Data excerpts:
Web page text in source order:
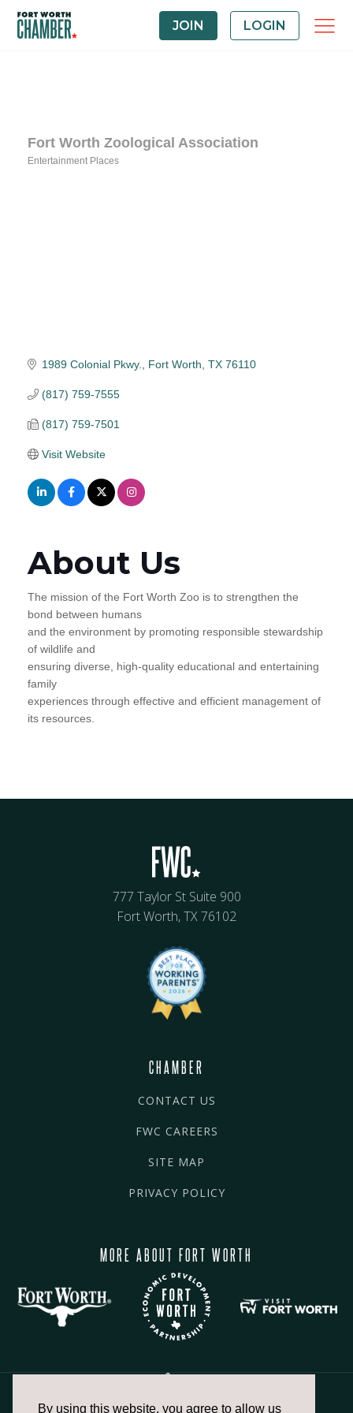
By using this website, you agree to allow us
JOIN LOGIN
Fort Worth Zoological Association
Entertainment Places
1989 Colonial Pkwy. Fort Worth TX 76110
(817) 759-7555
(817) 759-7501
Visit Website
About Us
The mission of the Fort Worth Zoo is to strengthen the
bond between humans
and the environment by promoting responsible stewardship
of wildlife and
ensuring diverse, high-quality educational and entertaining
family
experiences through effective and efficient management of
its resources.
777 Taylor St Suite 900
Fort Worth, TX 76102
CHAMBER
CONTACT US
FWC CAREERS
SITE MAP
PRIVACY POLICY
MORE ABOUT FORT WORTH
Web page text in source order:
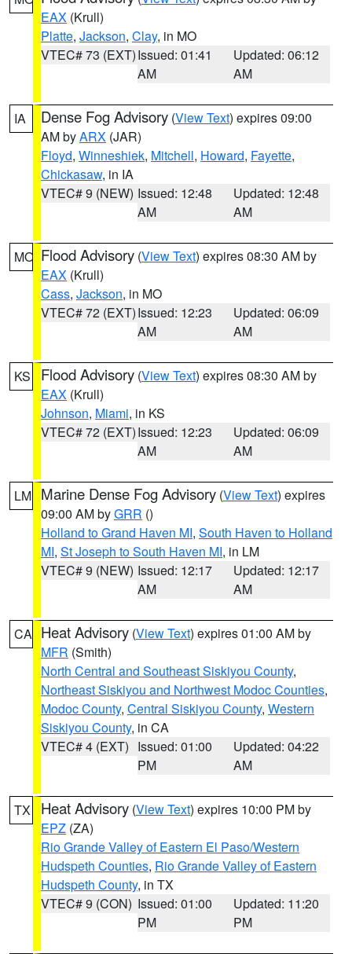
EAX (Krull)
Platte, Jackson, Clay, in MO
VTEC# 73 (EXT)Issued: 01:41
AM
Updated: 06:12
AM
IA Dense Fog Advisory (View Text) expires 09:00
AM byARX (JAR)
Floyd, Winneshiek, Mitchell, Howard, Fayette,
Chickasaw, in IA
VTEC# 9 (NEW) Issued: 12:48
AM
Updated: 12:48
AM
MO Flood Advisory (View Text) expires 08:30 AM by
EAX (Krull)
Cass, Jackson, in MO
VTEC# 72 (EXT)Issued: 12:23
AM
Updated: 06:09
AM
KS Flood Advisory (View Text) expires 08:30 AM by
EAX (Krull)
Johnson, Miami, in KS
VTEC# 72 (EXT)Issued: 12:23
AM
Updated: 06:09
AM
LM Marine Dense Fog Advisory (View Text) expires
09:00 AM byGRR ()
Holland to Grand Haven MI, South Haven to Holland
MI, St Joseph to South Haven MI, in LM
VTEC# 9 (NEW) Issued: 12:17
AM
Updated: 12:17
AM
CA Heat Advisory (View Text) expires 01:00 AM by
MFR (Smith)
North Central and Southeast Siskiyou County,
Northeast Siskiyou and Northwest Modoc Counties,
Modoc County, Central Siskiyou County, Western
Siskiyou County, in CA
VTEC# 4 (EXT) Issued: 01:00
PM
Updated: 04:22
AM
TX Heat Advisory (View Text) expires 10:00 PM by
EPZ (ZA)
Rio Grande Valley of Eastern El Paso/Western
Hudspeth Counties, Rio Grande Valley of Eastern
Hudspeth County, in TX
VTEC# 9 (CON) Issued: 01:00
PM
Updated: 11:20
PM
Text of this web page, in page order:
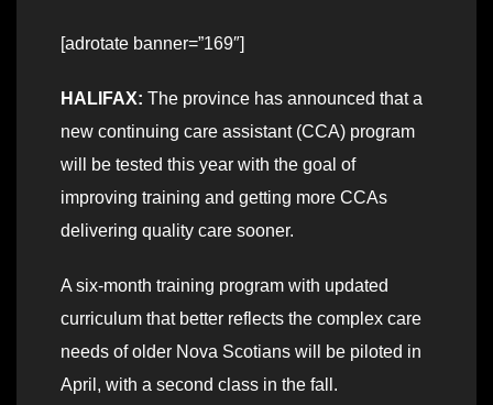
[adrotate banner=”169″]
HALIFAX: The province has announced that a
new continuing care assistant (CCA) program
will be tested this year with the goal of
improving training and getting more CCAs
delivering quality care sooner.
A six-month training program with updated
curriculum that better reflects the complex care
needs of older Nova Scotians will be piloted in
April, with a second class in the fall.
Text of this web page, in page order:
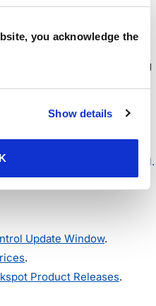
you acknowledge the
Show details
selected as an Azure
fixes.
based release numbering
Issues in Workspot Control.
Update Window.
.
Product Releases.
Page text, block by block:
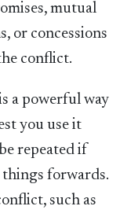
mutual
or concessions
conflict.
a powerful way
you use it
repeated if
forwards.
such as
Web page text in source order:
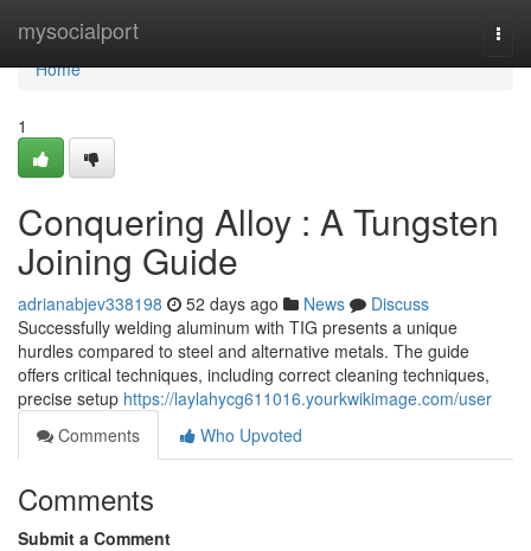
mysocialport
Home
Home
1
Conquering Alloy : A Tungsten
Joining Guide
adrianabjev338198 52 days ago News
Discuss
Successfully welding aluminum with TIG presents a unique
hurdles compared to steel and alternative metals. The guide
offers critical techniques, including correct cleaning techniques,
precise setup https://laylahycg611016.yourkwikimage.com/user
Comments
Who Upvoted
Comments
Submit a Comment
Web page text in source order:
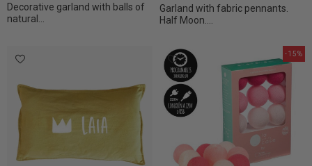
Decorative garland with balls of
natural...
Garland with fabric pennants.
Half Moon....
-15%
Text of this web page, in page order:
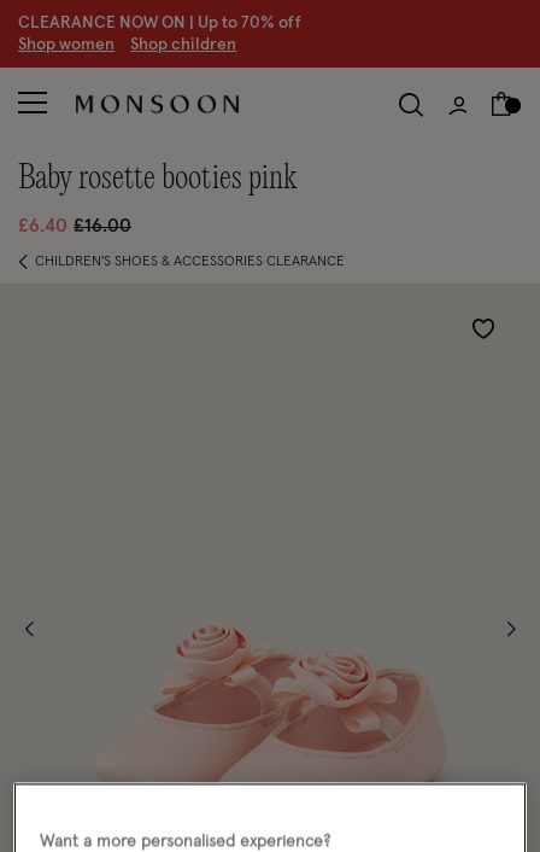
CLEARANCE NOW ON | Up to 70% off
Shop women Shop children
baby rosette booties pink
£6.40 Price reduced from
£16.00to
CHILDREN'S SHOES & ACCESSORIES CLEARANCE
Wishlist
Want a more personalised experience?
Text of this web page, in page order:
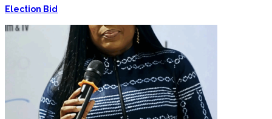
Election Bid
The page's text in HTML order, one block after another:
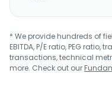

TASK GOAL: Each line above starting at the one holding "MORE ABOUT FORT WORTH" and ending at the one holding "MI, St Joseph to South Haven MI, in LM" should be set down exactly as it stands, both ends included, with no pictures.

TASK RESPONSE:
MORE ABOUT FORT WORTH
Web page text in source order:
EAX (Krull)
Platte, Jackson, Clay, in MO
VTEC# 73 (EXT)Issued: 01:41
AM
Updated: 06:12
AM
IA Dense Fog Advisory (View Text) expires 09:00
AM byARX (JAR)
Floyd, Winneshiek, Mitchell, Howard, Fayette,
Chickasaw, in IA
VTEC# 9 (NEW) Issued: 12:48
AM
Updated: 12:48
AM
MO Flood Advisory (View Text) expires 08:30 AM by
EAX (Krull)
Cass, Jackson, in MO
VTEC# 72 (EXT)Issued: 12:23
AM
Updated: 06:09
AM
KS Flood Advisory (View Text) expires 08:30 AM by
EAX (Krull)
Johnson, Miami, in KS
VTEC# 72 (EXT)Issued: 12:23
AM
Updated: 06:09
AM
LM Marine Dense Fog Advisory (View Text) expires
09:00 AM byGRR ()
Holland to Grand Haven MI, South Haven to Holland
MI, St Joseph to South Haven MI, in LM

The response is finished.